Удивительно, как и в этом случае сумел быть пророком Достоевский, наблюдавший вообще очень внимательно русский революционный дух. Он предвидел, что эта смесь или эта помесь XI и XXI века, помесь дикого половца с социальными романтиками Запада, приведет когда-нибудь в содрогание Европу, которая потребует от России ‘укротить своих’. В ‘Братьях Карамазовых’, изображая зал суда, он влагает речи в уста прокурора и защитника. Прокурор делает анализ всей той гнилой, прогнившей и преступной почвы, из которой произрастают юридические казусы, подобные судимому, и, переносясь мыслью к знаменитой ‘тройке’, с которою Гоголь сравнивает Россию, ‘несущуюся вперед’, обращается к присяжным заседателям со словом, которое так и просится в параллель с теперешним обращением остзейцев к русскому суду и русской власти: ‘Вспомните, что вы защитники правды нашей, защитники священной нашей России, ее основ, ее семьи, ее всего святого. Да, и приговор ваш раздастся не только здесь, но и на всю Россию, и вся Россия выслушает вас, как защитников и судей своих, и будет ободрена или удручена приговором вашим. Не мучьте же Россию и ее ожидания, — роковая тройка наша несется вперед и, может, к погибели. И давно уже в целой России простирают руки и взывают остановить бешеную, беспардонную скачку. И если сторонятся еще другие народы от скачущей сломя голову тройки, то, может быть, вовсе не от почтения к ней, как хотелось поэту, а просто от ужаса. От ужаса, а, может быть, еще и от омерзения к ней, да и то еще хорошо, что сторонятся, а пожалуй, возьмут да и перестанут сторониться и станут твердою стеной перед стремящимся видением и сами остановят сумасшедшую скачку нашей разнузданности, в видах спасения себя, просвещения и цивилизации. Эти тревожные голоса из Европы мы уже слышим, они уже начинают раздаваться’.

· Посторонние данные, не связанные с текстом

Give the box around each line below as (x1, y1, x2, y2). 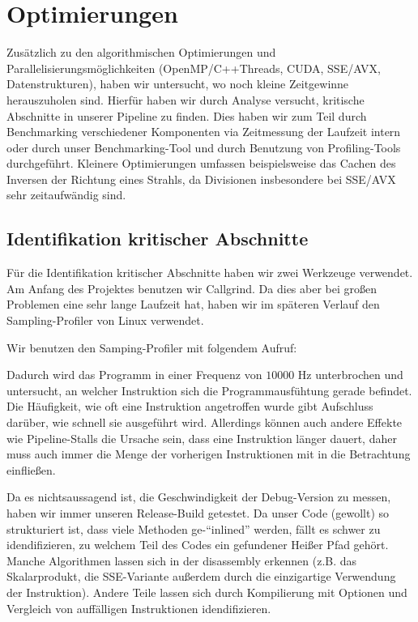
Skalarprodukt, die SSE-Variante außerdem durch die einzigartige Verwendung (6, 568, 396, 585)
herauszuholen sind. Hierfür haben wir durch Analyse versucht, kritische (6, 91, 365, 108)
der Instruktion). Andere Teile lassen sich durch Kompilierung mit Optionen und (6, 583, 407, 600)
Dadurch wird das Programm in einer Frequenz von (6, 366, 262, 383)
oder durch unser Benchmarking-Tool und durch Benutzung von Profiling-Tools (6, 138, 401, 155)
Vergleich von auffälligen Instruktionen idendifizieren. (6, 599, 271, 616)
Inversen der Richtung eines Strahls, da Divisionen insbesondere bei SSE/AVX (6, 170, 396, 187)
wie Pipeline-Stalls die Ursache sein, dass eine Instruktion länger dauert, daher (6, 429, 397, 446)
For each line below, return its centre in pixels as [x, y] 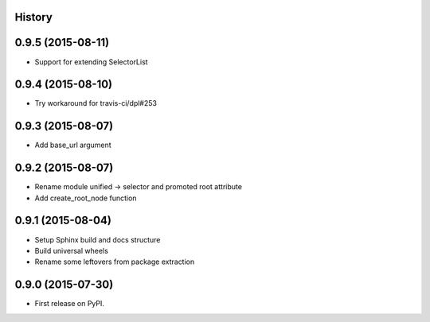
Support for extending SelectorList [91, 62]
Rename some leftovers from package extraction [115, 262]
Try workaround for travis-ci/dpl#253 [96, 103]
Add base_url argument [73, 145]
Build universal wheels [72, 250]
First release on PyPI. [70, 304]
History [34, 17]
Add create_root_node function [86, 198]
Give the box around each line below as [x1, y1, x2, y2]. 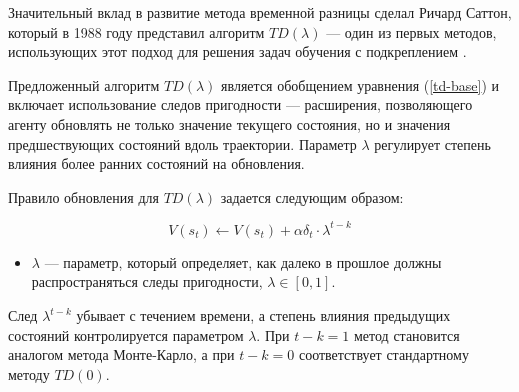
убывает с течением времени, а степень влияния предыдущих [76, 305, 451, 326]
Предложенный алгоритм [8, 74, 160, 95]
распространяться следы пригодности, [31, 271, 263, 292]
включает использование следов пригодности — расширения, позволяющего [8, 94, 473, 115]
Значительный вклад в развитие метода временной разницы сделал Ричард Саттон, [8, 2, 512, 22]
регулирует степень [374, 133, 491, 154]
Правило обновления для [8, 186, 159, 207]
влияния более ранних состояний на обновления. [8, 153, 305, 174]
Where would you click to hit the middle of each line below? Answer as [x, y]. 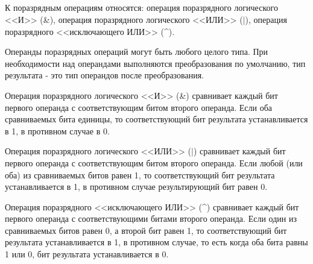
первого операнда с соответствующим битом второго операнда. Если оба [139, 107]
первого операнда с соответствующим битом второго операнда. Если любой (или [154, 162]
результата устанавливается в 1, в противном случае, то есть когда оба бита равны [156, 242]
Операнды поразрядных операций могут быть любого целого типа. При [137, 52]
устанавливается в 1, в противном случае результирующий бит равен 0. [136, 187]
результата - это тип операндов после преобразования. [105, 75]
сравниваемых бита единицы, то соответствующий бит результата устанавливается [156, 119]
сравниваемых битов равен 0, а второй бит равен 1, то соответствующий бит [146, 230]
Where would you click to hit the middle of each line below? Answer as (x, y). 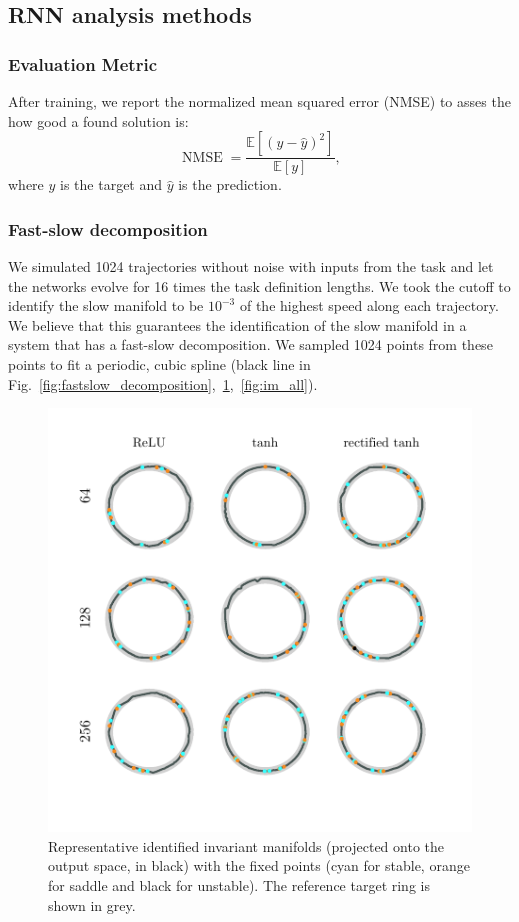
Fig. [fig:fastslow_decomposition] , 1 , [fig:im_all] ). (163, 383)
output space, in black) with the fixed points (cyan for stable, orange (259, 865)
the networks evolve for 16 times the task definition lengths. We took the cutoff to (259, 285)
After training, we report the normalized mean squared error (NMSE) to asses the (259, 101)
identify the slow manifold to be (106, 305)
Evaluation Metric (83, 63)
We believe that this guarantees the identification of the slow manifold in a (237, 324)
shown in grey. (92, 904)

В революции нашей сверх политики, конечно, много этой ‘карамазовщины’, и даже политика, пожалуй, составила только приличный предлог вылиться наружу этой ‘карамазовщине’, которая до сих пор скучала взаперти и томилась бездействием. Много этой наследственной порчи крови, издерганных нервов и всякой нервопатии. Профессор Герье очень верно указывает, что эксцессы революционеров напоминают собою самые темные изуверные секты, с человеческими жертвоприношениями и со сладострастием собственного самозакалывания, напоминают персидских дервишей и шаманов монгольских пустынь. Хорошо известно из истории культуры, что все эти изуверства имеют подпочвою себя ту же нервную психопатию, умственные и нравственные извращения. Революция — менее политика и более болезнь. ‘Программы’ только для нее предлог: а разжигающий уголек в душе революционеров, и именно стяжающих наибольшую известность, есть зачастую садическое наслаждение кровью и страданием, примеры которого наполняют страницы истории медицины.
Впервые опубликовано: Новое Время. 1906. 6 сент. No 10949.